Positive exploration results from the western extension of the Middle Vein at a depth of 400 feet from surface include recent intersections of 0.76 oz/ton gold and 10.2 oz/ton silver over 2.0 feet. Significantly, these intercepts are to the west of the current underground mine plan and could expand the underground mineable resource in this area. Although these veins are narrow, they show good continuity and are open to the west and at depth. Deeper drilling in this area has identified additional base metal-rich mineralization similar to the Hugh Zone at depth in the Francine Vein and may have similar metallurgical characteristics. Drilling at the east end of the Middle Vein have returned intersections of 0.05 oz/ton gold and 18.4 oz/ton silver over 2.4 feet and 0.12 oz/ton gold and 12.2 oz/ton silver over 3.1 feet at a depth of 250 feet from surface. This mineralization is open along strike to the east, with potential up-dip to surface, and is parallel to recently discovered mineralization along the East Francine Vein.

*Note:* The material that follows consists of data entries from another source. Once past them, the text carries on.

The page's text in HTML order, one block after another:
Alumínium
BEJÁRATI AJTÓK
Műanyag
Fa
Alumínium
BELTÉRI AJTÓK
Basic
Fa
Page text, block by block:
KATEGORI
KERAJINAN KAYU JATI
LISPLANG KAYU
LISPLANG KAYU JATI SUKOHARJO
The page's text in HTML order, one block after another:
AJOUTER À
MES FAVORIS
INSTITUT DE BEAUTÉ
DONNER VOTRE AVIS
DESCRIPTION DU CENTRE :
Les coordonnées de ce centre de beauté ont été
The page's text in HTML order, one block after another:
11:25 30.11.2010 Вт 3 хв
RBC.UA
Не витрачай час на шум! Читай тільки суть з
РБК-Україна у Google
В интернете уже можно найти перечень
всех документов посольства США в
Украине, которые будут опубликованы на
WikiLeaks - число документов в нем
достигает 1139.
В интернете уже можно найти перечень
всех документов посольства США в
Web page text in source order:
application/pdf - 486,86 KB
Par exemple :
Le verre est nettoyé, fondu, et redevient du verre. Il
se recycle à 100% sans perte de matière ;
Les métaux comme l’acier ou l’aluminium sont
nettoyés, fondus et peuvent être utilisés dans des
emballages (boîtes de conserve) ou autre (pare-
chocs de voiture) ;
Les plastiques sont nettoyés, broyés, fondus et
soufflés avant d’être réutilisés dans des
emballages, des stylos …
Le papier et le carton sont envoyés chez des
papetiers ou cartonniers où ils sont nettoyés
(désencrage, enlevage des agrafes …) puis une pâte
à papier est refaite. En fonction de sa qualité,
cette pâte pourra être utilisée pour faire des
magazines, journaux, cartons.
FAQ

Step-out drilling about 1,000 feet east of the East Francine pit has intersected a zone of mineralized East Francine Vein with grades up to 0.77 oz/ton gold and 196.7 oz/ton silver over 3.6 feet and a recent drill hole returned 0.03 oz/ton gold and 12.4 oz/ton silver over 7.0 feet. This high-grade zone is currently identified 300 feet from surface and can be traced for 650 feet along strike and 550 feet down dip. This mineralization is open to the east and at depth and step-out drilling at about 300-foot centers is continuing.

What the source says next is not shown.